**Exercise objective**
Show, from the records below, all lines that contain the word "modular".

**Materials provided**
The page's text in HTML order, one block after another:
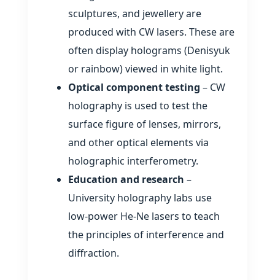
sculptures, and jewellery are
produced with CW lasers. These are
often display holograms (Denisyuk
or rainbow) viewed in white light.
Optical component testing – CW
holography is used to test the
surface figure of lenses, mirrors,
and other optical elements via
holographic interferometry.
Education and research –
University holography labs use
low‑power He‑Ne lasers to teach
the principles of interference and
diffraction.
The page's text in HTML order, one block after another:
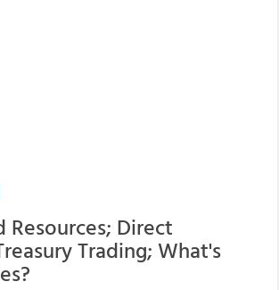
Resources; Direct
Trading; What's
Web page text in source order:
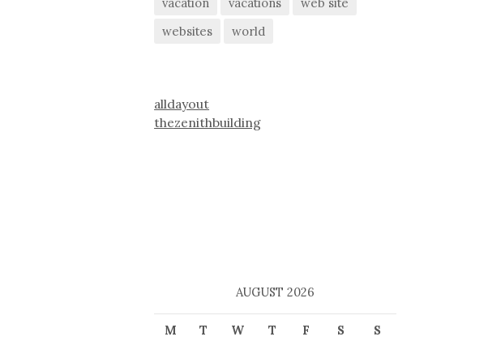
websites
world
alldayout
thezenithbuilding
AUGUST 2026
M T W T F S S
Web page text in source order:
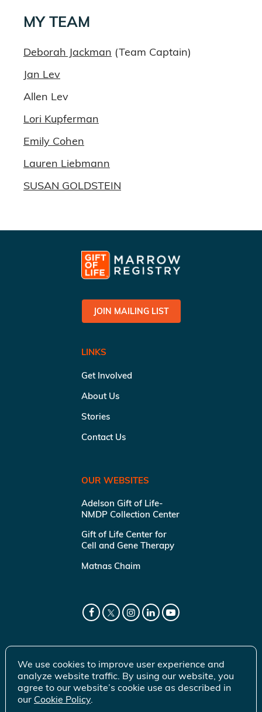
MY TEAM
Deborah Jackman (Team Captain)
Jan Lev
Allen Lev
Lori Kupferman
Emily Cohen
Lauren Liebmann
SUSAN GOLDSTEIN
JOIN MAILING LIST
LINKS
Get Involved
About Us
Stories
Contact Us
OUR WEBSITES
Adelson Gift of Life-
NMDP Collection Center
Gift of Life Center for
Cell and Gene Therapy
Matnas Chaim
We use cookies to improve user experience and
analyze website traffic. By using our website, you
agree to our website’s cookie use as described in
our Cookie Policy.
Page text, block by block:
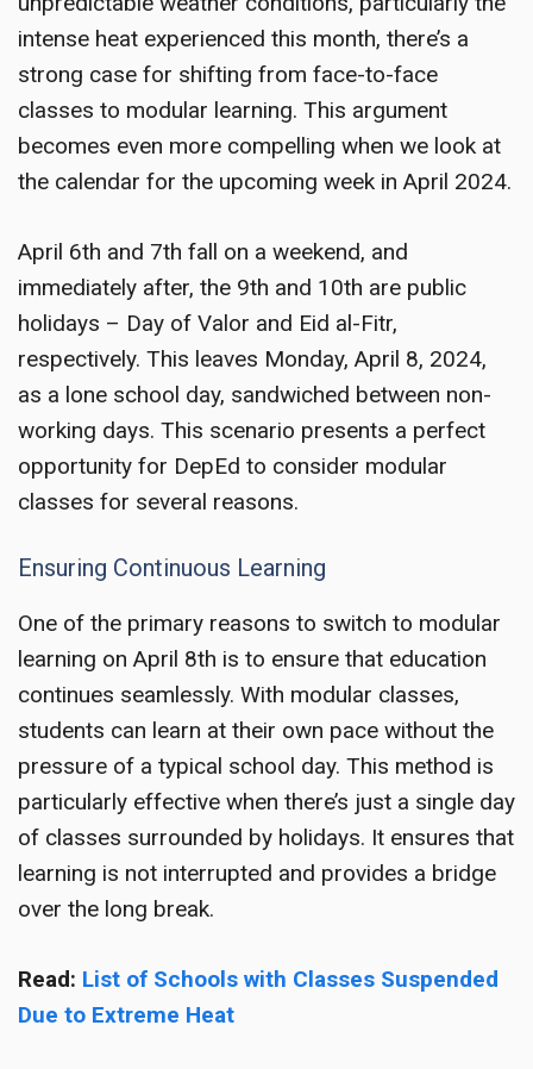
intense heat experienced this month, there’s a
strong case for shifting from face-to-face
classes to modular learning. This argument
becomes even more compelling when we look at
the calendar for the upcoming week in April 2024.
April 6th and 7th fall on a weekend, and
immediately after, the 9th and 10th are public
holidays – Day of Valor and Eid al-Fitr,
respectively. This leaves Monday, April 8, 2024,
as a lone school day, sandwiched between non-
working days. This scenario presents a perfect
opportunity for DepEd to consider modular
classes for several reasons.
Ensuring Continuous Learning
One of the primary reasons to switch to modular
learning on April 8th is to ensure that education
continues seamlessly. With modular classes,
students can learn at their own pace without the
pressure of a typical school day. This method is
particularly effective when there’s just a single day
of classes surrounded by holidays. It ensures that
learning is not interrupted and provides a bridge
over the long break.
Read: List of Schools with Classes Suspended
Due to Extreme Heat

**Solution**
classes to modular learning. This argument
opportunity for DepEd to consider modular
One of the primary reasons to switch to modular
continues seamlessly. With modular classes,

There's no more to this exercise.